Father and son were in the stands for Notre Dame's home football game against Connecticut in November, 2009 when Knight learned -- by accident -- that his dad would return to the Middle East. The two were locked in a disagreement during a game that would go to overtime.
"You know what, you better cherish this time," Karl Knight counseled his son.
"Why?" Knight wondered.
"Because I'm going to Iraq next year,'" Knight remembers his father telling him. "I was like, 'Oh, thanks.' I pretty much broke down during the football game."
The day before Knight's father left for six weeks of basic training, he attended Notre Dame's mid-January game against St. John's in New York. Irish coach Mike Brey thanked Knight's father for his commitment to his country during a post-game locker room visit.
Brey carries a special spot in his heart -- and on his right wrist -- for all U.S. troops. He still wears a green Camp Arifjan bracelet that solders gave him during a moving six-day visit to Kuwait in 2007.
"I feel for him," Brey said of Knight. "Very unique and a heck of a guy."
Sunday's third-round NCAA tournament game against Florida State was the seventh time this season that Notre Dame has played with only one day between games. The Irish planned to treat the Friday-Sunday format just like a Saturday-Monday league turnaround during the regular season.
Notre Dame was 11-1 in one-game turnarounds this season, 5-1 in its three Saturday-Monday league tests. That included some of the season's biggest wins - the comeback over Marquette, the road shocker against Pittsburgh and the 32-point home party over Villanova.
"We've done it all year long," said senior captain Carleton Scott. "I think we're going to be prepared for it."
Florida State played with one day between games five times during the regular season, but only once when the stakes were higher in Atlantic Coast Conference play. The Seminoles were 7-3 overall, 2-0 in league play.
As was the case for Notre Dame during the regular season without Scott, who missed four games with a slight tear to his left hamstring, Florida State's regular season carried an asterisk of sorts - the Seminoles played six games without junior Chris Singleton.
The 6-foot-9 forward suffered a broken right foot Feb. 12 against Virginia. Singleton returned for the NCAA tournament second-round game against Texas A&M. He had five points, two rebounds, an assist and a steal with four fouls in 16 minutes.
How much Singleton could offer Sunday was not clear.
Florida State's season statistics are broken down into games when the Seminoles had Singleton - they allowed 61.6 points per game and were 18-7, and games when they didn't - 64.8 points allowed and a 3-3 record.
"He's good," Scott said. "He was the (ACC) defensive player of the year, so you can't take that from him."
What big game?
A matchup between Notre Dame and Florida State -- in any sport -- often rekindles memories of that unseasonably mild November day in 1993 when No. 2 Notre Dame and No. 1 Florida State played a football game dubbed the "Game of the Century" -- at Notre Dame Stadium.

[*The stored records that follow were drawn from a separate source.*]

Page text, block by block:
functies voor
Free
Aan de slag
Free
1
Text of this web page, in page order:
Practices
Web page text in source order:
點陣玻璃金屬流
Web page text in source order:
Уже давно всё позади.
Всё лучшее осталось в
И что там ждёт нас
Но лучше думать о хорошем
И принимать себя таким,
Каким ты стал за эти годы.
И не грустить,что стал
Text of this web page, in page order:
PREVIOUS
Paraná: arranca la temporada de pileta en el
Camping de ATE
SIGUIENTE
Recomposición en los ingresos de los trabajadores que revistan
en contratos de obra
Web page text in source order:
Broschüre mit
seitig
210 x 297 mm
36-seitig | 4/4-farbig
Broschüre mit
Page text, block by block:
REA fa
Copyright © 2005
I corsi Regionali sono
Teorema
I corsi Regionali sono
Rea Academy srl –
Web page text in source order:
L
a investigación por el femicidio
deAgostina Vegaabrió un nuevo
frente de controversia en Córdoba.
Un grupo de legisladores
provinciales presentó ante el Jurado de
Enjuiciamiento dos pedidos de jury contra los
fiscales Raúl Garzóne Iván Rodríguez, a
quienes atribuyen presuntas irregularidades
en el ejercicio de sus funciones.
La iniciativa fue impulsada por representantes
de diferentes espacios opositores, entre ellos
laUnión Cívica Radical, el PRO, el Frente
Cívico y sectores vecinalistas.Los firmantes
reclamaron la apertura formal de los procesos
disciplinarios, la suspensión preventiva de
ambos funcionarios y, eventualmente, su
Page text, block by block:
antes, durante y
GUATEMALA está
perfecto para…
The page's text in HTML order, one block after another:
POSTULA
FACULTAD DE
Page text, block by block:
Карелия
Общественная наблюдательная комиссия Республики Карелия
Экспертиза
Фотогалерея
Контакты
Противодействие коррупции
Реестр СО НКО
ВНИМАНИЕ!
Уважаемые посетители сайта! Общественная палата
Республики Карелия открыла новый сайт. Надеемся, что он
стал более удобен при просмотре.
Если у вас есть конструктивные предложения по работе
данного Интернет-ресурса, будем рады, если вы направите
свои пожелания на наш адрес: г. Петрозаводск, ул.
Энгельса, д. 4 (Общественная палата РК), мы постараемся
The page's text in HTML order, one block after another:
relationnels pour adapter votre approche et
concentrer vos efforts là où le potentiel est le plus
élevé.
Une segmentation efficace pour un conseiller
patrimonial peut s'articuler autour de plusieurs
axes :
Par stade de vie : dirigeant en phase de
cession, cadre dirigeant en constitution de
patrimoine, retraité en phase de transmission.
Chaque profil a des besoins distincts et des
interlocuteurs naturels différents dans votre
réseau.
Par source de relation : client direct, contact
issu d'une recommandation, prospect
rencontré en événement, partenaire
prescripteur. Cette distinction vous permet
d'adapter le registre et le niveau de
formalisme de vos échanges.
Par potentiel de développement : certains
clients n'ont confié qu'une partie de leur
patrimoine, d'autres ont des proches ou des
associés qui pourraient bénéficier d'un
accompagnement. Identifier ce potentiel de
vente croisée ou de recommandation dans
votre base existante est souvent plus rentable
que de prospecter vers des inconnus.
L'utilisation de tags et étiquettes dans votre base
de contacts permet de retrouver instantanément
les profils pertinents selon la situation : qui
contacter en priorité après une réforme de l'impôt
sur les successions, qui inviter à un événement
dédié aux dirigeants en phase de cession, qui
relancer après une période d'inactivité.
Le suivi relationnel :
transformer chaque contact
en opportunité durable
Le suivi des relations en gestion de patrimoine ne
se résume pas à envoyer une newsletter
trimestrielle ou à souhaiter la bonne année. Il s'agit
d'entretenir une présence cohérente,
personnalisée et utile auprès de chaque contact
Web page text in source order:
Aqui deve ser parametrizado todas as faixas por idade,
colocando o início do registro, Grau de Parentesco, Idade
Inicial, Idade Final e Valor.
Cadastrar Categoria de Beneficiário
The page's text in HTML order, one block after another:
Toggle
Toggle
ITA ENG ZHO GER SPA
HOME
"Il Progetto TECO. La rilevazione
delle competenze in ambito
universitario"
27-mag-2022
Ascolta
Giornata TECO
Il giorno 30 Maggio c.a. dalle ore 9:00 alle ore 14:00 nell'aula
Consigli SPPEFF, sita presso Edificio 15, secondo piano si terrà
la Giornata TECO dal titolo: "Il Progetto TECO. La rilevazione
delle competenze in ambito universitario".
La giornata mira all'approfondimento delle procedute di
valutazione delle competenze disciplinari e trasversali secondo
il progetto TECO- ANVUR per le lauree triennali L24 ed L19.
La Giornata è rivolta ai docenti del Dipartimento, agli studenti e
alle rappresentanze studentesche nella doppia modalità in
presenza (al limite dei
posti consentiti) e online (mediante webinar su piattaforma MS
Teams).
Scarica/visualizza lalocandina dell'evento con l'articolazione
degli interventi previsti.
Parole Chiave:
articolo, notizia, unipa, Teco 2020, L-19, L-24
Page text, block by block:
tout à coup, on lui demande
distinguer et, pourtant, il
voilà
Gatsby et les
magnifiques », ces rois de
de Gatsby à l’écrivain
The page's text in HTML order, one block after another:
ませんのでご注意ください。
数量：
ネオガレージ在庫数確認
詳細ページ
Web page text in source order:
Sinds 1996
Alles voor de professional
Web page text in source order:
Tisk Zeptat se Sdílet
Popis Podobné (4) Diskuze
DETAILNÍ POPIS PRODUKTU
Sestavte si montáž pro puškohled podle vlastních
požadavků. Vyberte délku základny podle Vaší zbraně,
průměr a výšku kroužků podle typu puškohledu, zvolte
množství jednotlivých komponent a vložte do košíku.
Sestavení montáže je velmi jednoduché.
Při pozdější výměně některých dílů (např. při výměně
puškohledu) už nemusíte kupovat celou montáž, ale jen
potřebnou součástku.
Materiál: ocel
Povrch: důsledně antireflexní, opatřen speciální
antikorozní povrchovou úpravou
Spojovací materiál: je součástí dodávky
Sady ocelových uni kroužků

But for some of the Seminoles, maybe because of the final score -- a 31-24 Irish win -- that's ancient history.
"I'm vaguely familiar with it," said forward Bernard James.
"I don't know about it," offered guard Derwin Kitchen. "I was very young then and wasn't really paying attention to stuff like that."
Sunday was the first time that fifth-ranked Notre Dame and Florida State met in a men's basketball game.